◆ **Action item**
The reply should hold only the lines from the one with "y1, x2, y2)." to the one with "simple). Useful e.g. when writing test cases.", both ends kept, exactly as they appear below, without any pictures.

━━━━━ Supplied records ━━━━━

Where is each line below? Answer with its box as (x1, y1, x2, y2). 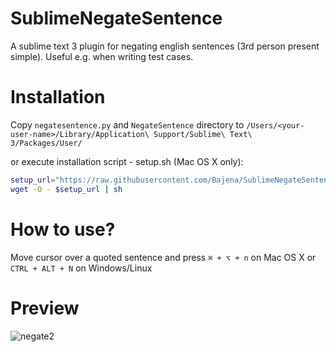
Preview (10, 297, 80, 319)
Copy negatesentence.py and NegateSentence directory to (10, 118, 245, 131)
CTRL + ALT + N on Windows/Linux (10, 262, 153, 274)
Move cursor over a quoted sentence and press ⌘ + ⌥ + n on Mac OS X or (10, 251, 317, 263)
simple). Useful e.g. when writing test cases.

━━━━━
━━━━━ Supplied records ━━━━━

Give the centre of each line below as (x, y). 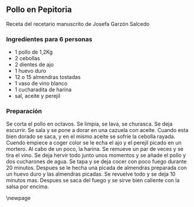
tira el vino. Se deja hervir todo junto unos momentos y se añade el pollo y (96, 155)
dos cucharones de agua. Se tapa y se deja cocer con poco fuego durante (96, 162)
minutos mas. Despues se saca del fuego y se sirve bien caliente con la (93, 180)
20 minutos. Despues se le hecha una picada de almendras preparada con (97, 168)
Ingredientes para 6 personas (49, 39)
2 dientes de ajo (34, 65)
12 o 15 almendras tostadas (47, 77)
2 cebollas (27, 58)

━━━━━
━━━━━ Supplied records ━━━━━

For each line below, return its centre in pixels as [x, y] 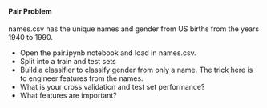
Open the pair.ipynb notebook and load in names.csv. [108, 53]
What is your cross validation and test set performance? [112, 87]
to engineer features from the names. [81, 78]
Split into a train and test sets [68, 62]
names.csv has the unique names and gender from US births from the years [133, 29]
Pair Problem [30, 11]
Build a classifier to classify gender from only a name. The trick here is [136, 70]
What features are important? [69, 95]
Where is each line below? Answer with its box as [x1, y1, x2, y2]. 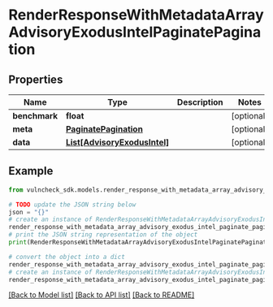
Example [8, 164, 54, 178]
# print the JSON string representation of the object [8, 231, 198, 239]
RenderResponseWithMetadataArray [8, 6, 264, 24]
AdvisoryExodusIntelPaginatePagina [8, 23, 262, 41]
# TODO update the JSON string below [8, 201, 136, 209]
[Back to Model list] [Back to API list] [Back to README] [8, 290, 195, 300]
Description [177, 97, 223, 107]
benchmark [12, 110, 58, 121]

━━━━━

◆ **Exercise result**
Where is each line below? Answer with its box as (x1, y1, x2, y2). 
Preview (10, 297, 80, 319)
Copy negatesentence.py and NegateSentence directory to (10, 118, 245, 131)
CTRL + ALT + N on Windows/Linux (10, 262, 153, 274)
Move cursor over a quoted sentence and press ⌘ + ⌥ + n on Mac OS X or (10, 251, 317, 263)
simple). Useful e.g. when writing test cases.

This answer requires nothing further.